Transaction ID Wraparound

PostgreSQL transaction IDs are 32-bit integers. At 2^31 txids ahead of the current txid, a row becomes invisible (the comparison wraps around). If a database accumulates ~2 billion unvacuumed transactions, it approaches transaction ID wraparound — a catastrophic condition where all data appears invisible. VACUUM FREEZE prevents wraparound by replacing txids older than vacuum_freeze_min_age with a special frozen state that is always visible. PostgreSQL warns (and eventually refuses new transactions) as wraparound approaches. Monitor: SELECT max(age(datfrozenxid)) FROM pg_database — alert if this exceeds 1.5 billion. Emergency: run VACUUM FREEZE on affected tables immediately.

Optimistic vs Pessimistic Locking with MVCC

MVCC enables optimistic concurrency: readers never block writers; writers rarely block each other. This is why read-heavy workloads scale well on MVCC databases. However, concurrent writes to the same row still require conflict detection. First-write-wins: the second writer to update the same row blocks until the first commits; then the second writer’s snapshot is stale — it re-reads the row (which now has xmax set) and applies its update to the new version.

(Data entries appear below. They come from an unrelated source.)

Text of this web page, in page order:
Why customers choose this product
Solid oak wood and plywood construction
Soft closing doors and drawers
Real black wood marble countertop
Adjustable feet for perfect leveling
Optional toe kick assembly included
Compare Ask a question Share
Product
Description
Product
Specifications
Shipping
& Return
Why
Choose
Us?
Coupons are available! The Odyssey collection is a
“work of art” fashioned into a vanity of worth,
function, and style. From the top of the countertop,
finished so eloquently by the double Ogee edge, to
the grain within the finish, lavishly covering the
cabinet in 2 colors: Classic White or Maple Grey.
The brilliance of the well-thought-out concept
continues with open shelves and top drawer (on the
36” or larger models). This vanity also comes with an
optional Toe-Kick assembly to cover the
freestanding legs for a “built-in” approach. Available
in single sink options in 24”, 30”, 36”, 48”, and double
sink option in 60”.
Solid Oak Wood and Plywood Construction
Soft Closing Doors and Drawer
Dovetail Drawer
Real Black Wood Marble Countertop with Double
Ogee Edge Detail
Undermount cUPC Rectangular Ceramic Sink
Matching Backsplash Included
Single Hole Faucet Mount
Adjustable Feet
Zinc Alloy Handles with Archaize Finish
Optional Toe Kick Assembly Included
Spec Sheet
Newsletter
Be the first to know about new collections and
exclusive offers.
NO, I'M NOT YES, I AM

Explicit locking (SELECT … FOR UPDATE): the transaction acquires a row-level lock that blocks other writers until it commits. Use SELECT … FOR UPDATE for operations that read and then update the same row to prevent lost updates — the read and write are atomic from a locking perspective.

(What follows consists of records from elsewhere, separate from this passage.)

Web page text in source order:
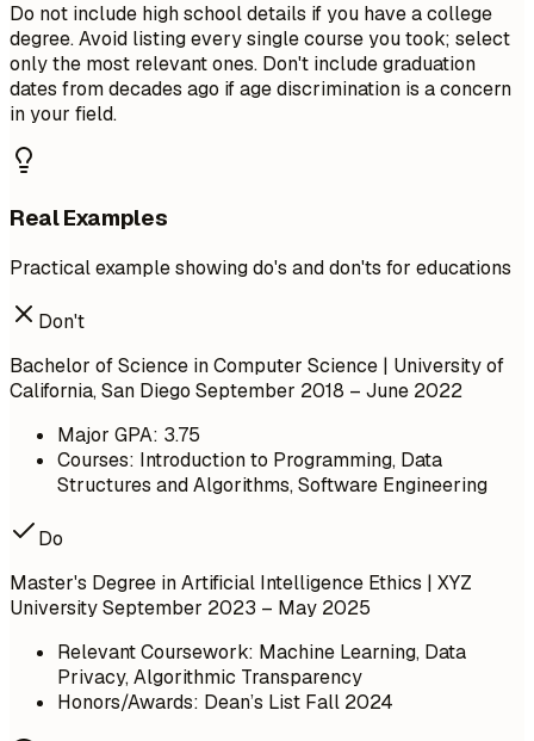
Do not include high school details if you have a college
degree. Avoid listing every single course you took; select
only the most relevant ones. Don't include graduation
dates from decades ago if age discrimination is a concern
in your field.
Real Examples
Practical example showing do's and don'ts for educations
Don't
Bachelor of Science in Computer Science | University of
California, San Diego September 2018 – June 2022
Major GPA: 3.75
Courses: Introduction to Programming, Data
Structures and Algorithms, Software Engineering
Do
Master's Degree in Artificial Intelligence Ethics | XYZ
UniversitySeptember 2023 – May 2025
Relevant Coursework: Machine Learning, Data
Privacy, Algorithmic Transparency
Honors/Awards: Dean’s List Fall 2024
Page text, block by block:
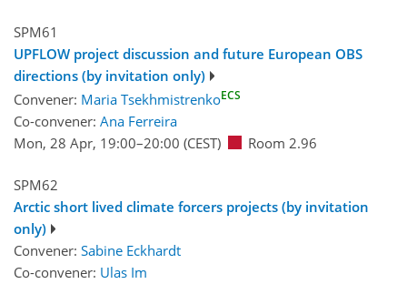
SPM61
UPFLOW project discussion and future European OBS
directions (by invitation only)
Convener: Maria TsekhmistrenkoECS
Co-convener: Ana Ferreira
Mon, 28 Apr, 19:00–20:00 (CEST) Room 2.96
SPM62
Arctic short lived climate forcers projects (by invitation
only)
Convener: Sabine Eckhardt
Co-convener: Ulas Im
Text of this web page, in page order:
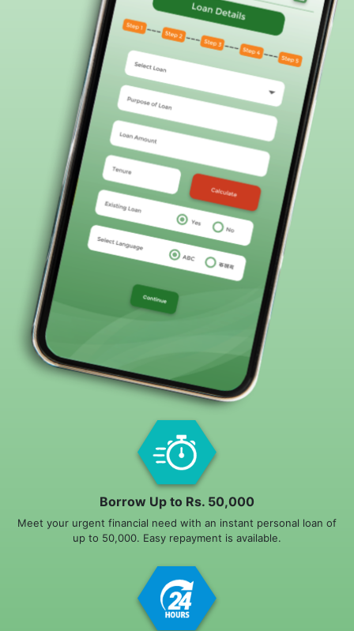
Borrow Up to Rs. 50,000
Meet your urgent financial need with an instant personal loan of
up to 50,000. Easy repayment is available.
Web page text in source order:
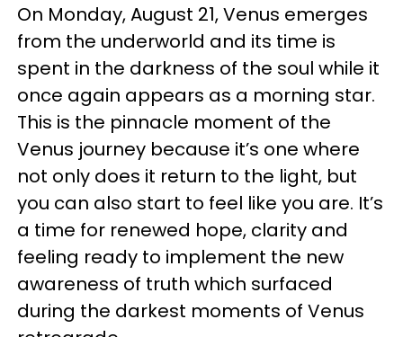
On Monday, August 21, Venus emerges
from the underworld and its time is
spent in the darkness of the soul while it
once again appears as a morning star.
This is the pinnacle moment of the
Venus journey because it’s one where
not only does it return to the light, but
you can also start to feel like you are. It’s
a time for renewed hope, clarity and
feeling ready to implement the new
awareness of truth which surfaced
during the darkest moments of Venus
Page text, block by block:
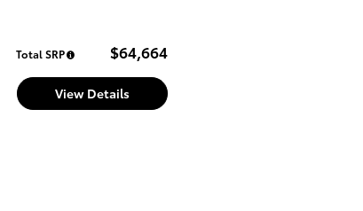
Total SRP $64,664
View Details
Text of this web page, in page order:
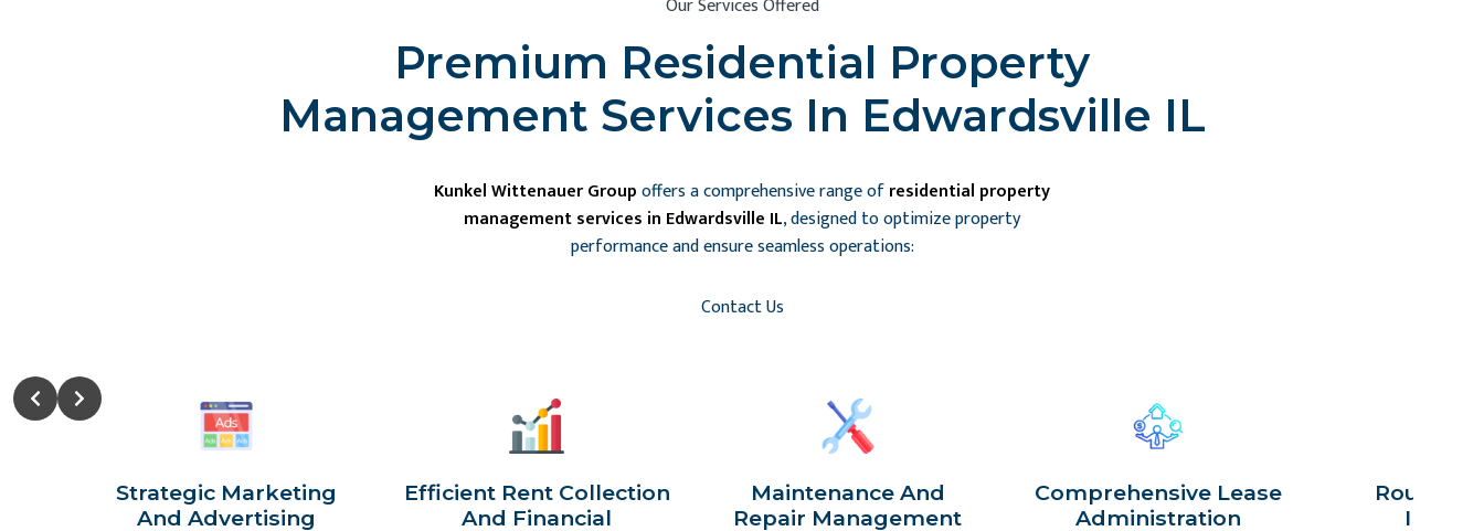
Our Services Offered
Premium Residential Property
Management Services In Edwardsville IL
Kunkel Wittenauer Groupoffers a comprehensive range ofresidential property
management services in Edwardsville IL, designed to optimize property
performance and ensure seamless operations:
Contact Us
Strategic Marketing
And Advertising
Efficient Rent Collection
And Financial
Maintenance And
Repair Management
Comprehensive Lease
Administration
Routine

MVCC in Distributed Databases

Distributed MVCC (CockroachDB, Google Spanner, YugabyteDB) extends MVCC across nodes. The challenge: defining “transaction timestamp” across machines with unsynchronized clocks. Spanner uses TrueTime — atomic clocks and GPS provide bounded clock uncertainty; Spanner waits for the uncertainty interval before committing to ensure causal ordering. CockroachDB uses hybrid logical clocks (HLC) — logical timestamps that track causality without atomic hardware. Distributed MVCC provides the same isolation guarantees as single-node MVCC but with cross-node conflict detection requiring consensus (Paxos, Raft) for write ordering, adding 10-50ms latency versus microseconds in single-node MVCC.